The first attempt to rebuild the Mission came in 1903 when Andrew Garriga, the pastor of the King City and Gonzales parish, and the California Historical Landmarks League began holding outings at San Antonio. "Preservation and restoration of Mission San Antonio began. The Native Sons of the Golden West donated $1,400. Tons of debris were removed from the interior of the chapel.the mission was restored 2 times. Breaches in the side wall were filled in."
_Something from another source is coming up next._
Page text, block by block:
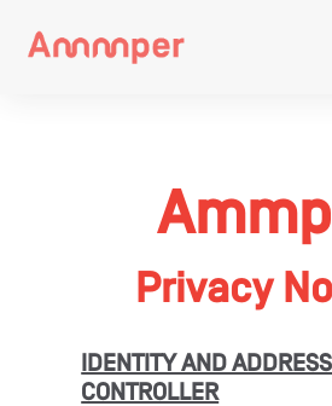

Unfortunately, the earthquake of 1906 seriously damaged the building. In 1928, Franciscan friars held services at San Antonio de Padua. It took nearly 50 years to completely restore the Mission. The State of California is requiring a $12–15 million earthquake retrofit that must be completed by 2015, or the mission will be closed. As of 2011, there were 35 private families keeping the mission open. There is an active campaign to raise funds for the retrofit.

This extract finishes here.